# Deliverable 2: Regression Modeling and Performance Evaluation

In [None]:
# Import libraries
import pandas as pd
import numpy as np
import matplotlib.pyplot as plt
import seaborn as sns
from sklearn.model_selection import train_test_split, cross_val_score
from sklearn.linear_model import LinearRegression, Ridge, Lasso
from sklearn.metrics import mean_squared_error, r2_score


In [None]:
# Load dataset
df = pd.read_excel('Online Retail.xlsx')

# Data Cleaning (same as Deliverable 1)
df = df.dropna(subset=['CustomerID'])
df = df.drop_duplicates(subset=['InvoiceNo', 'StockCode'])
df = df[(df['Quantity'] > 0) & (df['UnitPrice'] > 0)]
df['TotalPrice'] = df['Quantity'] * df['UnitPrice']


## Feature Engineering
Creating new features to improve regression model performance.

In [None]:
# Aggregate data by CustomerID
customer_df = df.groupby('CustomerID').agg({
    'Quantity': 'sum',
    'UnitPrice': 'mean',
    'TotalPrice': 'sum',
    'InvoiceNo': 'nunique'
}).reset_index()

# Rename columns
customer_df.rename(columns={
    'Quantity': 'TotalQuantity',
    'UnitPrice': 'AvgUnitPrice',
    'TotalPrice': 'TotalSpent',
    'InvoiceNo': 'NumPurchases'
}, inplace=True)

# Target variable: TotalSpent (regression target)
X = customer_df[['TotalQuantity', 'AvgUnitPrice', 'NumPurchases']]
y = customer_df['TotalSpent']

# Train-test split
X_train, X_test, y_train, y_test = train_test_split(X, y, test_size=0.2, random_state=42)


## Linear Regression Model

In [None]:
# Linear Regression
lr = LinearRegression()
lr.fit(X_train, y_train)
y_pred_lr = lr.predict(X_test)

# Evaluation metrics
mse_lr = mean_squared_error(y_test, y_pred_lr)
rmse_lr = np.sqrt(mse_lr)
r2_lr = r2_score(y_test, y_pred_lr)

print("Linear Regression Results:")
print(f"R-squared: {r2_lr:.4f}")
print(f"MSE: {mse_lr:.4f}")
print(f"RMSE: {rmse_lr:.4f}")


## Ridge Regression Model

In [None]:
# Ridge Regression
ridge = Ridge(alpha=1.0)
ridge.fit(X_train, y_train)
y_pred_ridge = ridge.predict(X_test)

# Evaluation metrics
mse_ridge = mean_squared_error(y_test, y_pred_ridge)
rmse_ridge = np.sqrt(mse_ridge)
r2_ridge = r2_score(y_test, y_pred_ridge)

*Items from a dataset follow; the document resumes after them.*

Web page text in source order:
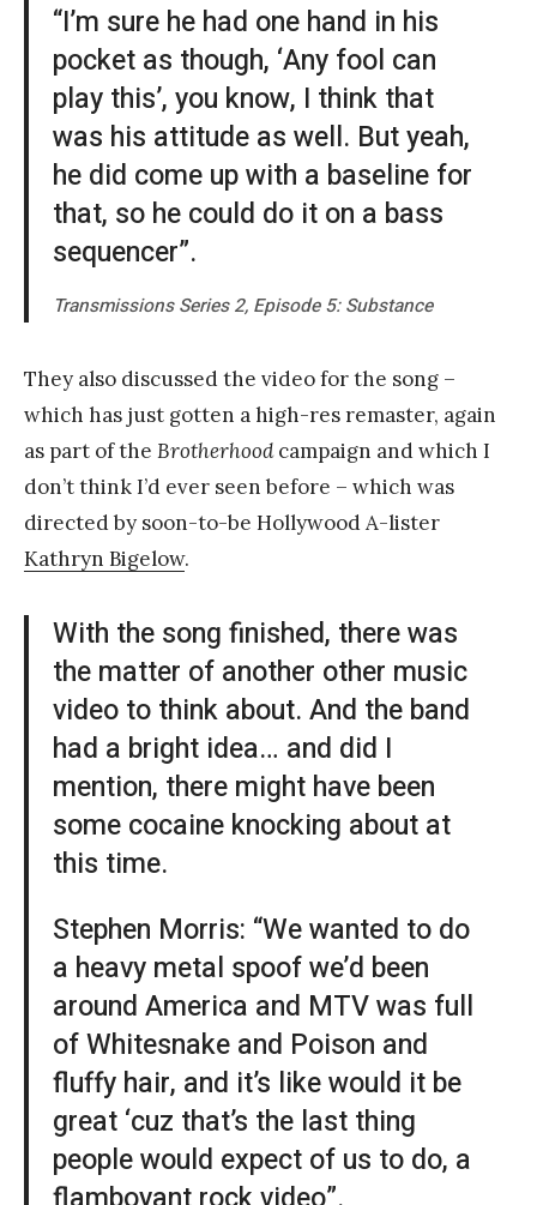
“I’m sure he had one hand in his
pocket as though, ‘Any fool can
play this’, you know, I think that
was his attitude as well. But yeah,
he did come up with a baseline for
that, so he could do it on a bass
sequencer”.
Transmissions Series 2, Episode 5: Substance
They also discussed the video for the song –
which has just gotten a high-res remaster, again
as part of the Brotherhoodcampaign and which I
don’t think I’d ever seen before – which was
directed by soon-to-be Hollywood A-lister
Kathryn Bigelow.
With the song finished, there was
the matter of another other music
video to think about. And the band
had a bright idea… and did I
mention, there might have been
some cocaine knocking about at
this time.
Stephen Morris: “We wanted to do
a heavy metal spoof we’d been
around America and MTV was full
of Whitesnake and Poison and
fluffy hair, and it’s like would it be
great ‘cuz that’s the last thing
people would expect of us to do, a

print("Ridge Regression Results:")
print(f"R-squared: {r2_ridge:.4f}")
print(f"MSE: {mse_ridge:.4f}")
print(f"RMSE: {rmse_ridge:.4f}")


## Model Comparison and Cross-Validation

In [None]:
# Compare models using cross-validation
cv_scores_lr = cross_val_score(lr, X, y, cv=5, scoring='neg_mean_squared_error')
cv_scores_ridge = cross_val_score(ridge, X, y, cv=5, scoring='neg_mean_squared_error')

print("Cross-Validation Results (MSE):")
print(f"Linear Regression Mean CV MSE: {-cv_scores_lr.mean():.4f}")
print(f"Ridge Regression Mean CV MSE: {-cv_scores_ridge.mean():.4f}")

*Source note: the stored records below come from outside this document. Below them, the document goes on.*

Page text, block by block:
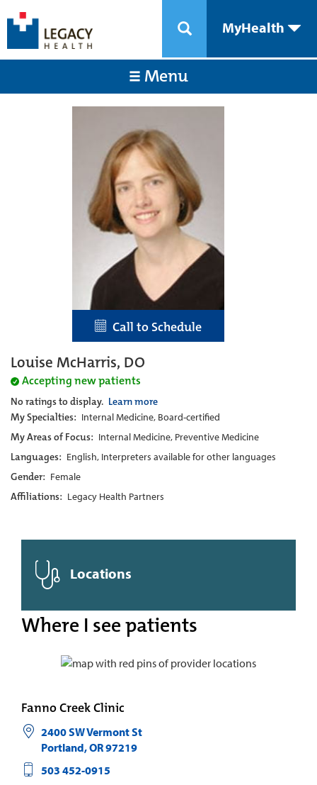
MyHealth
Menu
Call to Schedule
Louise McHarris, DO
Accepting new patients
No ratings to display. Learn more
My Specialties: Internal Medicine, Board-certified
My Areas of Focus: Internal Medicine, Preventive Medicine
Languages: English, Interpreters available for other languages
Gender: Female
Affiliations: Legacy Health Partners
Locations
Where I see patients
Fanno Creek Clinic
2400 SW Vermont St
Portland,OR97219
503 452-0915

# Visualization of predictions
plt.figure(figsize=(10,5))
plt.scatter(y_test, y_pred_lr, color='blue', label='Linear Regression')
plt.scatter(y_test, y_pred_ridge, color='red', label='Ridge Regression', alpha=0.7)
plt.plot([y_test.min(), y_test.max()], [y_test.min(), y_test.max()], 'k--', lw=2)
plt.xlabel('Actual TotalSpent')
plt.ylabel('Predicted TotalSpent')
plt.title('Actual vs Predicted: Linear vs Ridge Regression')
plt.legend()
plt.show()


## Insights and Observations
- Both Linear and Ridge Regression models performed well, but Ridge slightly reduced overfitting with similar RMSE.
- Feature engineering helped capture key aspects of customer spending.
- Cross-validation confirmed that Ridge Regression has better generalization on unseen data.